Prior to the start of the 2024-25 college basketball season, you could count on one hand the number of experts who believed the Oklahoma men would come anywhere close to cracking the upper half of the SEC standings, let alone receiving an NCAA Tournament bid.
Most every college basketball pundit and preview magazine had the Sooners missing out on March Madness -- at least insofar as the NCAA Tournament is concerned -- for a fourth straight year. The last time Oklahoma participated in the Big Dance was in 2021, Lon Kruger's last of 10 seasons as the OU head coach.
The general impression among Sooner fans when it first became known that Oklahoma would be joining the SEC after nearly an eight-decade affiliation with the Big 12 and all of its previous iteration was that Oklahoma would be better off in the sport of basketball competing in the SEC rather than in the Big 12, which, like the SEC is in football, is considered the strongest major conference in college basketball.
Well, Sooner fans, welcome to the SEC. Oklahoma was picked to finish 15th out of 16 SEC teams this season in the SEC Preseason Media Poll and eight SEC teams are ranked this week in the Associated Press Top 25, including three in the top five.
Surprise, surprise, though! The Sooners are one of those eight ranked SEC teams. After starting out the season with eight consecutive wins, the second consecutive season the OU men have gone undefeated through at least the first eight games, and defeating a strong field in capturing the Battle 4 Atlantis championship in the Bahamas, the 2024-25 edition of Sooner basketball is starting to turn some heads and get national recognition.
If you are like me and follow ESPN's Joe Lunardi and his Bracketology projections throughout the college basketball season, you would know that Oklahoma was nowhere to be found in Lunardi's or any other 2025 NCAA Tournament projections. Entering Week 5 of the college season, I'm happy to report that is no longer the case.
This week, Lunardi has the Sooner men as a No. 8 seed and one of 12 (not a misprint) teams from the SEC to make it into this year's Big Dance. Obviously it is still very early in the season with three full months remaining, and things will certainly change as the season progresses, but we'll take any recognition we can get for Oklahoma men's basketball anytime we can get it.

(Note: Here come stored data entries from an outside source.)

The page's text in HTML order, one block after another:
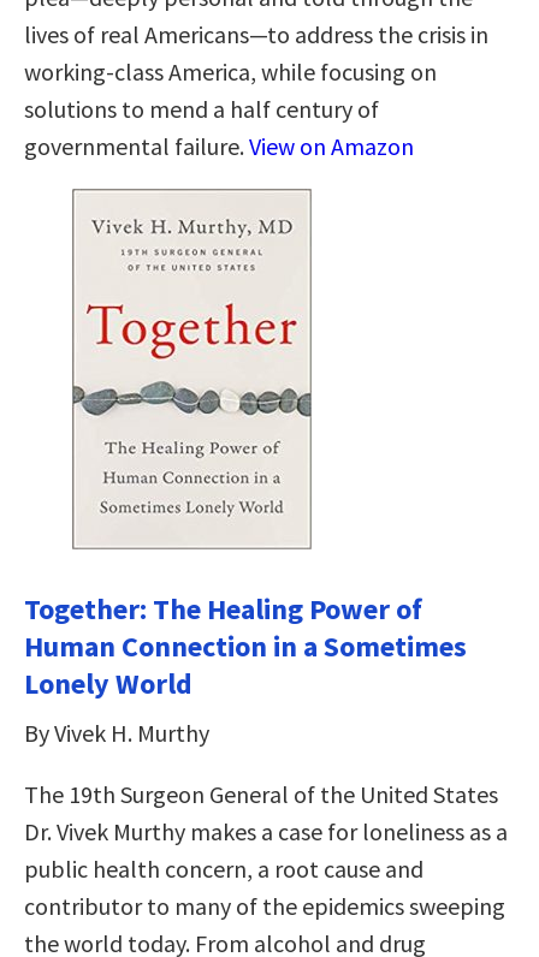
lives of real Americans—to address the crisis in
working-class America, while focusing on
solutions to mend a half century of
governmental failure.View on Amazon
Together: The Healing Power of
Human Connection in a Sometimes
Lonely World
By Vivek H. Murthy
The 19th Surgeon General of the United States
Dr. Vivek Murthy makes a case for loneliness as a
public health concern, a root cause and
contributor to many of the epidemics sweeping
the world today. From alcohol and drug
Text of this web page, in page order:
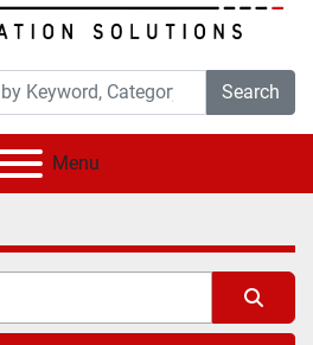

Beggars shouldn't be choosers, but all things considered, the Sooners would probably like to avoid the dreaded 8/9 seed line, but not , of course, if it would mean being left out of the NCAA Tournament.
The trouble with being a No. 8 or 9 seed is that if you're fortunate to win your opening round game, your reward for doing so is a second-round matchup with the region's No. 1 seed. That is precisely what happened in OU's last trip to the NCAA Tournament in 2021. The Sooners, the No. 8 seed, defeated No. 9 Missouri 72-68 and then went up against top-seeded Gonzaga in round two. Austin Reaves (now with the Los Angeles Lakers) scored 27 points for the Sooners, but it was in a losing cause as Gonzaga prevailed, 87-71.
Now in his fourth season in Norman, Porter Moser is still looking for his first NCAA Tournament appearance as the Sooners' head coach. He owns a 62-45 record at Oklahoma, but has had the misfortune of having to deal with huge roster turnover every year because of players out of eligibility and the ubiquitous transfer portal.
The OU head coach had the same issue in building the Oklahoma roster for 2024-25. He lost three starters off of last season's team and seven players total. Three were out of eligibility and four entered the transfer portal.
For 2024-25, Moser welcomed 10 new players, seven transfers and three members of the 2024 recruiting class. Early on, it appears he has a slam dunk with this year's group.